I'd also like to know where that malfunction happens in this case. The
relatively well known scenario is that memory overloaded systems thrash
instead of going OOM quickly - something PSI should be able to help with.

But in your case, if there is no OOM due to the added protections, it would
mean that the system is in fact not overloaded, just that the normal reclaim
decisions lead to reclaming something that should be left in memory, while
there is other memory that can be reclaimed without causing thrashing?
That's perhaps worse and worth investigating.

> That being said, I can see that a blunt instrument like this would be
> useful.
>
> I don't think that the limits should be "N bytes on the current node".

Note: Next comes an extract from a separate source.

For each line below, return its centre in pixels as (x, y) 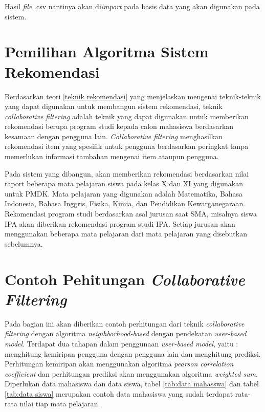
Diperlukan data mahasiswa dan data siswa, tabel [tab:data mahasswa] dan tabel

> Nodes can have different amounts of memory so I expect it should scale
> the hard limits on a per-node basis. And of course, the various zones
> have different size as well.
>
> We do already have a lot of sysctls for controlling these sort of
> things. Was much work put into attempting to utilize the existing
> sysctls to overcome these issues?
>
>